The programmes worked out in the studio are modified on site, reworked and readapted. The system is never completed, does not become reified in a coded language which would apply in all cases. The distinction between tool (the computer) and instrument is important because it determines a relationship to technology which is not one of dependence but rather of freedom. There is no fascination or naive faith in progress here, no fetishism or narcissistic fixation. Pragmatic, Neuhaus's work does not chatter but rather makes one hear.

Thus the form is a direct part of the space: it simultaneously emanates from it and reveals it, comes from it and returns to it, coincides with it and becomes distinct from it. It is volatile and figurative. It has no source because its sole end is its clear integration with the space. The sound sources are invisible for reasons which are inherent within the project itself: the sound is a part of the space like the air that flows in it, immediate, without any instrumental constraint.

The extreme precision of the sound forms allows a multiplicity and individuality of experiences. Given that our personal perception of time and space is the main agent, it is clear that these installations produce different experiences and do not assign to the space one sole nature which would then be an unambiguous totality. The singularity and the richness of the possibilities are directly proportional to the precision and the strictness of the terms.

Some works, such as that carried out in the pedestrian zone at Times Square in New York, or the Montparnasse metro station project in Paris, have the characteristic, among others, of being practically anonymous. The uninformed passerby can walk past without noticing their existence. Only sustained attention enables one to discover them or to disentangle the various strata of coexistent sonorities. In operation twenty-four hours out of twenty-four, the Times Square work questions our presence within the space, without creating an effect of surprise, but opening up the possibilities of the world, not in a fiction, but in the actuality of everyday life.
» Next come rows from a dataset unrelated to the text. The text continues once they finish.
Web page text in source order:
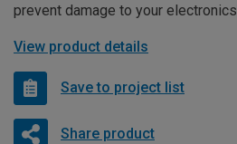
prevent damage to your electronics.
View product details
Save to project list
Share product
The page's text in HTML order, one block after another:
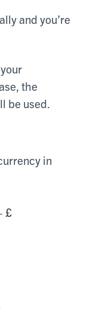
and you’re
the
be used.
in
£
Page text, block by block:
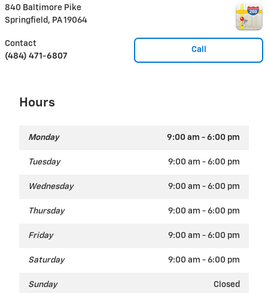
840 Baltimore Pike
Springfield , PA19064
Call
Contact
(484) 471-6807
Hours
Monday 9:00 am - 6:00 pm
Tuesday 9:00 am - 6:00 pm
Wednesday 9:00 am - 6:00 pm
Thursday 9:00 am - 6:00 pm
Friday 9:00 am - 6:00 pm
Saturday 9:00 am - 6:00 pm
Sunday Closed
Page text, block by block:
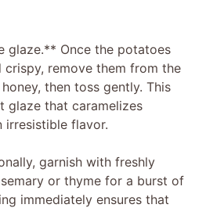
glaze.** Once the potatoes
remove them from the
then toss gently. This
glaze that caramelizes
irresistible flavor.
garnish with freshly
or thyme for a burst of
immediately ensures that
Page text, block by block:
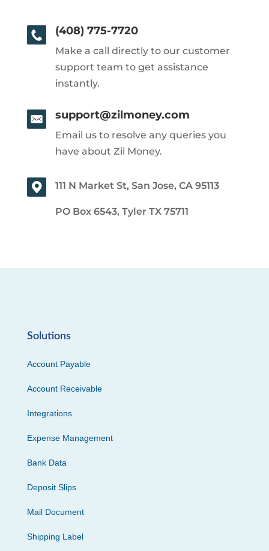
(408) 775-7720
Make a call directly to our customer
support team to get assistance
instantly.
support@zilmoney.com
Email us to resolve any queries you
have about Zil Money.
111 N Market St, San Jose, CA 95113
PO Box 6543, Tyler TX 75711
Solutions
Account Payable
Account Receivable
Integrations
Expense Management
Bank Data
Deposit Slips
Mail Document
Shipping Label
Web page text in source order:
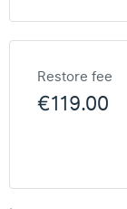
Restore fee
€119.00
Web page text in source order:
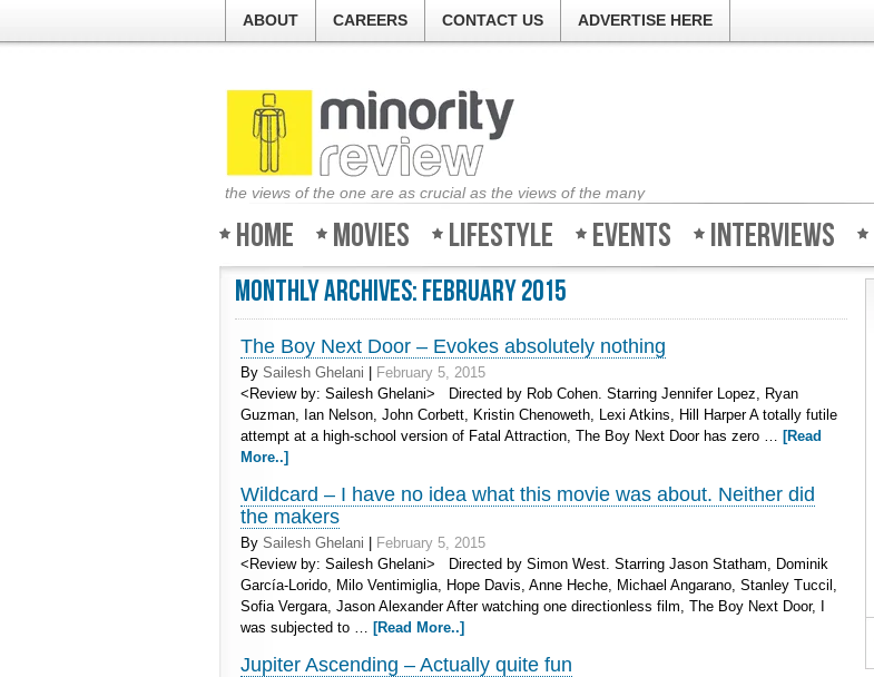
ABOUT CAREERS CONTACT US ADVERTISE HERE
the views of the one are as crucial as the views of the many
Home Movies Lifestyle Events Interviews
Monthly Archives:February 2015
The Boy Next Door – Evokes absolutely nothing
By Sailesh Ghelani
February 5, 2015
<Review by: Sailesh Ghelani> Directed by Rob Cohen. Starring Jennifer Lopez, Ryan
Guzman, Ian Nelson, John Corbett, Kristin Chenoweth, Lexi Atkins, Hill Harper A totally futile
attempt at a high-school version of Fatal Attraction, The Boy Next Door has zero … [Read
More..]
Wildcard – I have no idea what this movie was about. Neither did
the makers
By Sailesh Ghelani
February 5, 2015
<Review by: Sailesh Ghelani> Directed by Simon West. Starring Jason Statham, Dominik
García-Lorido, Milo Ventimiglia, Hope Davis, Anne Heche, Michael Angarano, Stanley Tuccil,
Sofia Vergara, Jason Alexander After watching one directionless film, The Boy Next Door, I
was subjected to … [Read More..]
Jupiter Ascending – Actually quite fun
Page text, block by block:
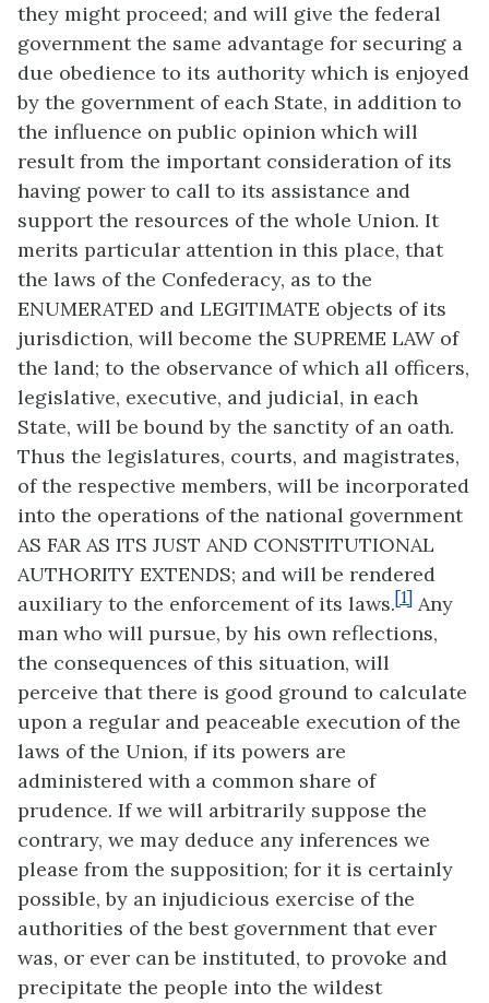
they might proceed; and will give the federal
government the same advantage for securing a
due obedience to its authority which is enjoyed
by the government of each State, in addition to
the influence on public opinion which will
result from the important consideration of its
having power to call to its assistance and
support the resources of the whole Union. It
merits particular attention in this place, that
the laws of the Confederacy, as to the
ENUMERATED and LEGITIMATE objects of its
jurisdiction, will become the SUPREME LAW of
the land; to the observance of which all officers,
legislative, executive, and judicial, in each
State, will be bound by the sanctity of an oath.
Thus the legislatures, courts, and magistrates,
of the respective members, will be incorporated
into the operations of the national government
AS FAR AS ITS JUST AND CONSTITUTIONAL
AUTHORITY EXTENDS; and will be rendered
auxiliary to the enforcement of its laws.[1] Any
man who will pursue, by his own reflections,
the consequences of this situation, will
perceive that there is good ground to calculate
upon a regular and peaceable execution of the
laws of the Union, if its powers are
administered with a common share of
prudence. If we will arbitrarily suppose the
contrary, we may deduce any inferences we
please from the supposition; for it is certainly
possible, by an injudicious exercise of the
authorities of the best government that ever
was, or ever can be instituted, to provoke and
precipitate the people into the wildest

If Neuhaus exhibits in a gallery or a museum, he alters our expectations, contradicts our reflexes, inverts our atavism. It is not a question of competing with the visual arts; we have already observed the principle of plainness behind this work. A recent work reveals another aspect: the sound installation can only be perceived after dark, when the photo-electric cells reveal their function. The sequence, which seems to be irregular, invades the space of the gallery, which is neither empty nor full but deprived of its purpose.

Max Neuhaus's work is an active phenomenology which, instead of taking our senses into account, redistributes them in the immediate infinity. The work creates a space within a space, without indicating or marking it, without even appropriating it, without subsequently interfering with the truth that constitutes it. The sound is within us as we are within the space: that is the principle of this place in which we are sent to live, and which is, however, neither arbitrary nor metaphoric. This place cannot effectively be transferred to any other place: it is a moment of our awareness. A mental place more than anything else, elaborated within the limits of our presence in the world.

Using the barest of descriptive styles, Neuhaus in his drawings records the mute data of the landscapes. The lines, the curves, and the grey shading do not offer an ideal equivalent, but they do enable us to measure the parameters of the landscapes such as we shall never see them. Finally, the drawings do not prescribe any attitudes for the beholder to take, nor do they offer directions for use or describe experience. They testify to the essentially irreducible character of the work, closing the illusion of reproduction and insisting on the work's own demands, hearing the place in the landscape, the place of the world.